On Wednesday morning, my 4 month old godson received a heart transplant in another state. Naturally, this is a big moment and gift beyond words. There is so much that can be said about the magic and miracle of organ donation; the amazing donor families, the science and the great treatment teams. However, I would like to comment on the something else.

Today, my friend, my godson’s mom, called me and said, “People say stupid things sometimes.” She went on to tell me about how the person she thinks was the anesthesiologist (the doctor didn’t adequately identify her role) introduced her name to my friend when entering her son’s room in the Cardiac Intensive Care Unit. The doctor then began talking to the other surgeon in the room as if my friend, the mother, were not in the room. This conversation included saying, “Most transplant babies are off the ventilator after 2 days.” Everyone in the room knew that this was 4 days after the transplant. It was an insensitive comment to make in front of the mother in that manner. The part that my friend found most rude was that the comment could wait until they left the room, since it was information all parties present already knew. When I expressed my irritation with the fact that the treatment team was talking as if she weren’t in the room, instead of integrating her into the team, my friend said that such discussions happen ALL THE TIME! How many times in our lives do people talk about us or our loved ones in front of us and pretend as if we don’t exist in the room? Is this a strange phenomenon that has become commonplace in the healthcare setting? How should a patient or family member confront such behavior without being seen as a problem patient? How did this kind of behavior originate in the first place? I wonder if it started as some sort of communication shortcut.

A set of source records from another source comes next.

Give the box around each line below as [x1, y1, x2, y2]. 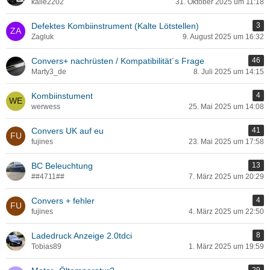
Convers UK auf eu [31, 126, 104, 136]
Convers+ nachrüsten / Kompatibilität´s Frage [31, 56, 204, 66]
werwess [31, 102, 60, 111]
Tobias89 [31, 242, 61, 251]
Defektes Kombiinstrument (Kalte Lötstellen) [31, 21, 199, 31]
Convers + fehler [31, 196, 95, 206]
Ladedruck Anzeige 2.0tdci [31, 231, 132, 240]
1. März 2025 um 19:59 [189, 242, 264, 251]
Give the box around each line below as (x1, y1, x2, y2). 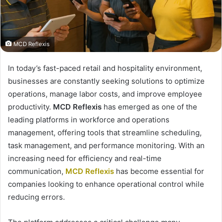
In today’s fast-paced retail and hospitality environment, (8, 63, 202, 73)
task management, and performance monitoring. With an (8, 141, 205, 151)
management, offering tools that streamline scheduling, (8, 128, 202, 138)
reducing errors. (8, 192, 65, 202)
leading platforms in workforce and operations (8, 115, 169, 125)
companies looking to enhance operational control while (8, 179, 204, 189)
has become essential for (114, 166, 204, 176)
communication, (8, 166, 65, 176)
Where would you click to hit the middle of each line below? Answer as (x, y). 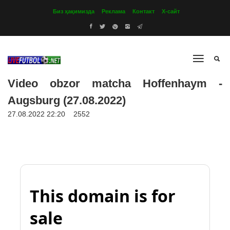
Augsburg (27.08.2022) (67, 100)
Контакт (143, 11)
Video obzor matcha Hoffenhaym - (115, 83)
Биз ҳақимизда (74, 11)
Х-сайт (171, 11)
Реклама (113, 11)
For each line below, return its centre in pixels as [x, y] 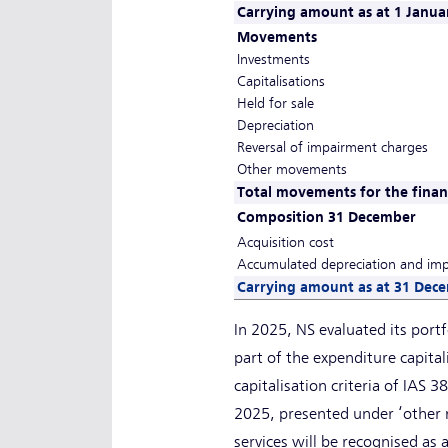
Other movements [291, 169]
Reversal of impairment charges [332, 147]
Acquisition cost [285, 242]
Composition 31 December [326, 217]
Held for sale [275, 103]
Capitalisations [280, 81]
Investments [273, 59]
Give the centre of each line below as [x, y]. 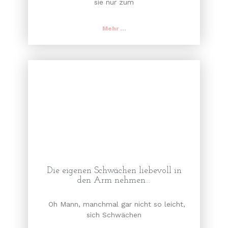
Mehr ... [114, 29]
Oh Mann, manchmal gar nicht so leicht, [114, 204]
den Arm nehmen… [114, 181]
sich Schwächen [114, 215]
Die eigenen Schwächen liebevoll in [114, 171]
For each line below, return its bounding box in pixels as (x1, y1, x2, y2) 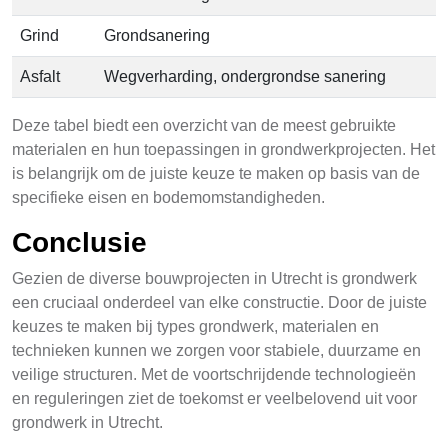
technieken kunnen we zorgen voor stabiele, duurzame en (12, 342, 421, 359)
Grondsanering (104, 27, 210, 44)
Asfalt (20, 68, 60, 85)
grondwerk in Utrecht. (12, 414, 163, 431)
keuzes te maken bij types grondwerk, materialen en (12, 318, 379, 335)
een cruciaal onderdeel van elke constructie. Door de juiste (12, 294, 427, 311)
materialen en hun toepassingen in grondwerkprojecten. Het (12, 141, 435, 158)
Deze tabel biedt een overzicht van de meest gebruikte (12, 117, 396, 134)
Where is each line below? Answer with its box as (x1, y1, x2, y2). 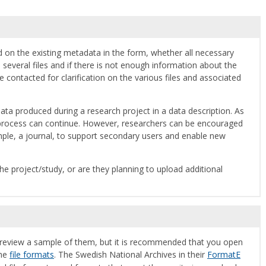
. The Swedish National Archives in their (54, 248, 207, 260)
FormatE (207, 248, 240, 260)
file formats (9, 248, 54, 260)
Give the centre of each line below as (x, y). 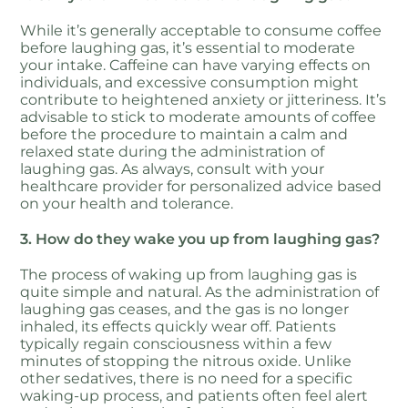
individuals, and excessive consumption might (190, 82)
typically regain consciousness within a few (176, 343)
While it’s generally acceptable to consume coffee (201, 30)
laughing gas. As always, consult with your (173, 168)
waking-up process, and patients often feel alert (194, 395)
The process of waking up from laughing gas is (189, 274)
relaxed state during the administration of (173, 151)
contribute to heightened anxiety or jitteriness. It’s (204, 99)
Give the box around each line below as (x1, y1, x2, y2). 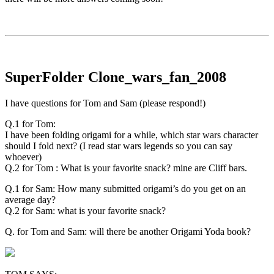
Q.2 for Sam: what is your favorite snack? (5, 206, 166, 217)
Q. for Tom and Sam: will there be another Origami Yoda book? (5, 226, 251, 237)
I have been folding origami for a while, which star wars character (5, 130, 258, 141)
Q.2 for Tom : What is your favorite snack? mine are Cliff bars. (5, 163, 247, 174)
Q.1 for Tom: (5, 119, 56, 130)
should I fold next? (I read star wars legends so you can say (5, 141, 232, 152)
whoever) (5, 152, 42, 163)
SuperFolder (5, 69, 84, 86)
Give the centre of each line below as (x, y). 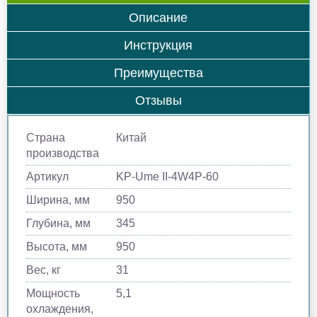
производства (63, 153)
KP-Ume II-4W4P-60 (168, 176)
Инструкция (158, 45)
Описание (158, 17)
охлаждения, (60, 309)
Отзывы (158, 100)
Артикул (47, 176)
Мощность (53, 293)
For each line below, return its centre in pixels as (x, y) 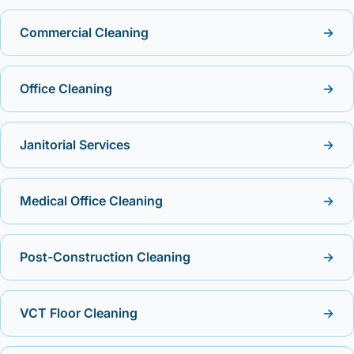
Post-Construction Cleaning (105, 257)
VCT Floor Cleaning (79, 313)
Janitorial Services (75, 145)
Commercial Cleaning (84, 32)
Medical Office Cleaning (91, 201)
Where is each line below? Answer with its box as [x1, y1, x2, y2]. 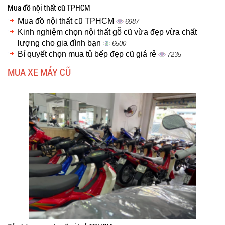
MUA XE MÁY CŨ [8, 65, 71, 78]
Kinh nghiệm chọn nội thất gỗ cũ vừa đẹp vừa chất [18, 28, 197, 36]
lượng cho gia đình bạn [18, 39, 103, 47]
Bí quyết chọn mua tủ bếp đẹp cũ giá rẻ [18, 50, 158, 58]
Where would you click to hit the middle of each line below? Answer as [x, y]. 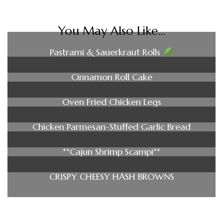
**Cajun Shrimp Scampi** [111, 152]
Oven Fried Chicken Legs [111, 102]
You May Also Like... [111, 31]
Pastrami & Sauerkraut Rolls [107, 52]
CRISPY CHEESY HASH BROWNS [111, 177]
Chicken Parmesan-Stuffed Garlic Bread [111, 127]
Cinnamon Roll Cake [111, 77]
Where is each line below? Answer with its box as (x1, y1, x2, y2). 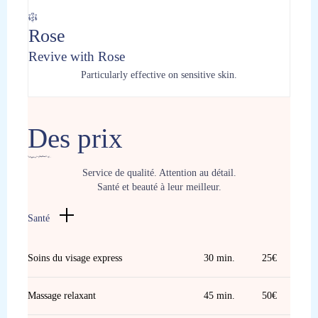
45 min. (204, 290, 235, 301)
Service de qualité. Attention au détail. (82, 167, 236, 178)
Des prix (28, 123, 123, 153)
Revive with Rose (28, 49, 125, 65)
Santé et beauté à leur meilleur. (97, 181, 221, 192)
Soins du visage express (28, 252, 122, 263)
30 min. (204, 252, 235, 263)
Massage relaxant (28, 290, 96, 301)
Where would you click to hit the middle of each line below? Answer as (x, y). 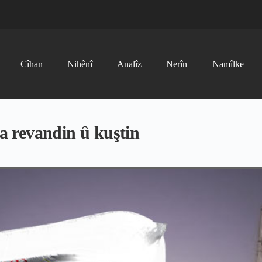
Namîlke (228, 64)
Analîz (130, 64)
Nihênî (80, 64)
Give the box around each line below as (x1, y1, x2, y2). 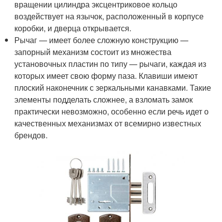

I do not believe either of the providers in the room were intentionally insensitive nor do I believe that they are callous people. This is a more widespread problem. It seems there are great barriers to overcome when discussing the importance of integrating the patient and family in their own treatment decisions, particularly when there are still providers that “forget” that they even exist at all.

Erin O'Donnell
MITSS Support Team Member

5 comments:

  1. I think that many physicians (and nurses and other health care professionals as well) often are so focused on the immediate problem that everyone else in the room becomes more or less invisible.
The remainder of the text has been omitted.